Data Incubator FAQ

  1. Using Data Science /
  2. Data Science Incubator /
  3. Data Incubator FAQ

What is a Data Science Incubator?

The Data Science Incubator is a program that brings together data science experts with domain experts throughout the campus. The goal is to advance science by solving problems related to data scale, data visualization, machine learning, etc. The incubator works on the principle of direct collaboration. Each project has a project lead who works with the incubator staff the equivalent of two days per week.

Who is this for? Can I apply if I am a: professor, grad student, post-doc, undergrad, etc.?

Anyone is welcome to apply. We simply require that each project has a project lead who is willing to spend the equivalent of 16 hours per week working on their project with the incubator staff.

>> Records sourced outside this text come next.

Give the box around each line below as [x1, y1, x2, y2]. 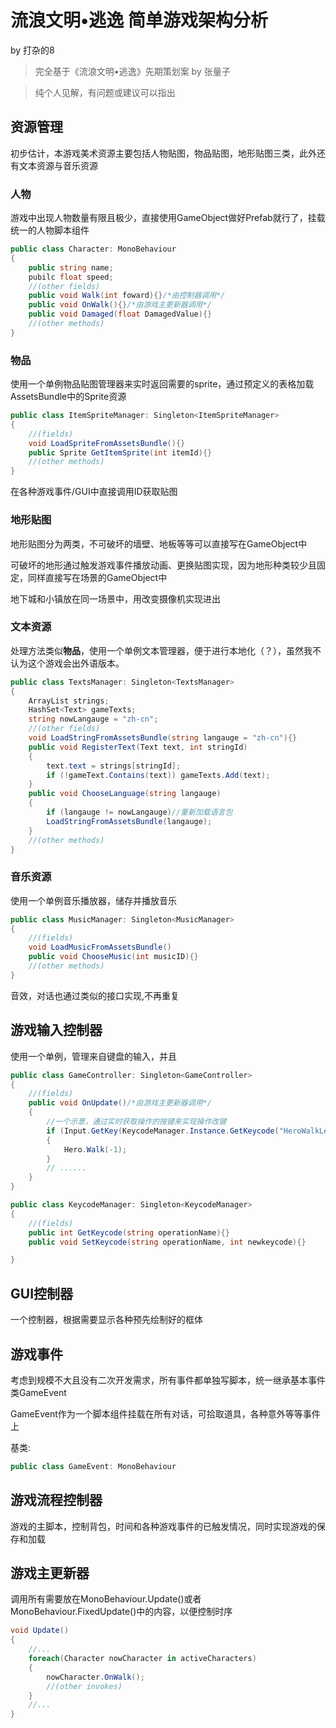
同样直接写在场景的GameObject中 [27, 571, 168, 583]
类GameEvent [10, 1386, 67, 1398]
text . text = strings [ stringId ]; [46, 761, 182, 771]
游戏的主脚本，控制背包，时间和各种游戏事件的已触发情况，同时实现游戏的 [10, 1520, 317, 1532]
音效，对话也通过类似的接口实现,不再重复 [10, 989, 180, 1001]
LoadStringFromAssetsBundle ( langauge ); [46, 816, 213, 826]
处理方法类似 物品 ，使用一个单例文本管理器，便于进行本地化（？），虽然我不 [10, 644, 322, 656]
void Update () [10, 1626, 70, 1636]
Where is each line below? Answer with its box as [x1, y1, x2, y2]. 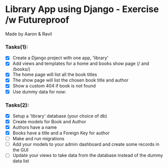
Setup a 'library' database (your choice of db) [12, 113, 107, 119]
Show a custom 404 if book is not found [12, 83, 96, 89]
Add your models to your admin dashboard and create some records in [12, 141, 159, 147]
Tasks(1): [5, 43, 28, 50]
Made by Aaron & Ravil [5, 31, 52, 37]
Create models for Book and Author [12, 118, 87, 124]
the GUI [12, 147, 29, 153]
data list [12, 158, 29, 164]
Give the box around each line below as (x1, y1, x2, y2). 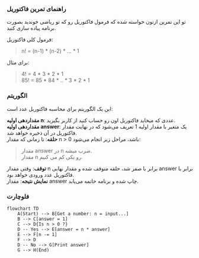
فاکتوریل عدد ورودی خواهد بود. (7, 171, 75, 178)
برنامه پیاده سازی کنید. (7, 24, 56, 31)
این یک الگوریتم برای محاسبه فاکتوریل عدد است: (7, 105, 113, 112)
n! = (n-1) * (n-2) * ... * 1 (21, 47, 79, 55)
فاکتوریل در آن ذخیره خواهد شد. (7, 129, 77, 136)
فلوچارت (7, 192, 30, 200)
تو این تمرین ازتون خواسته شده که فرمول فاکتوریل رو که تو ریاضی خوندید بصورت (7, 18, 186, 26)
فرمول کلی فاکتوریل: (7, 36, 53, 43)
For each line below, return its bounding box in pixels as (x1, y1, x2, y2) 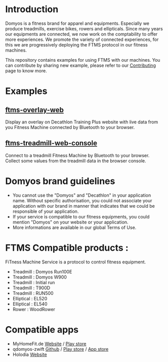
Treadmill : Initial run (12, 279, 55, 285)
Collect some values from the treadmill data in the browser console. (5, 158, 146, 164)
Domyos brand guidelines (5, 175, 115, 187)
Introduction (5, 4, 59, 15)
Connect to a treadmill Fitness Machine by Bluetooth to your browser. (5, 152, 150, 158)
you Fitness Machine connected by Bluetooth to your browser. (5, 124, 135, 130)
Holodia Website (12, 351, 47, 357)
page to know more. (5, 67, 47, 74)
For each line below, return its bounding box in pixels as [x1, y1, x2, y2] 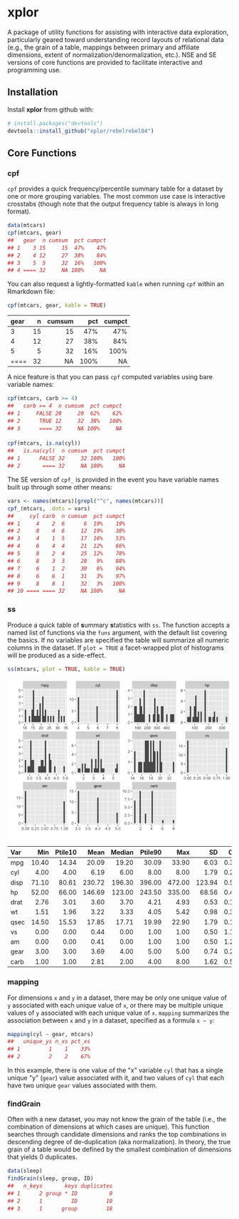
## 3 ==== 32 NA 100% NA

How long does an incubator project last?

Our initial plan is to schedule incubator projects on winter quarter boundaries. See our main incubator page for the current schedule.

Does my data need to be ‘clean’ before submitting a proposal?

Not necessarily. We frequently find that data preparation tasks take an inordinate amount of project resources. We are interested in exploring solutions to these problems that allow researchers to focus on “doing science” instead of munging around with data formats. It is helpful to have the data “in hand” or easily accessible before starting a project.

I’ve heard that I need to move my work to the ‘cloud.’ Can you help with this?

Yes. We have extensive expertise with moving code and data to cloud infrastructures such Amazon Web Services, Microsoft Azure, and the Google Cloud Platform. A reasonable incubator project would be to move an existing workflow to the cloud in a cost-effective manner.

Is there a way to get informal help before submitting an incubator proposal?

We are currently holding office hours online. Please see our Office Hours page for more information.

I work with sensitive data. Can I still work with the incubator staff?

Yes. Our preference is to publish our code and data to the web, as this promotes transparency and reproducibility. That said, we understand that not all data sets are suitable for publication. We are flexible.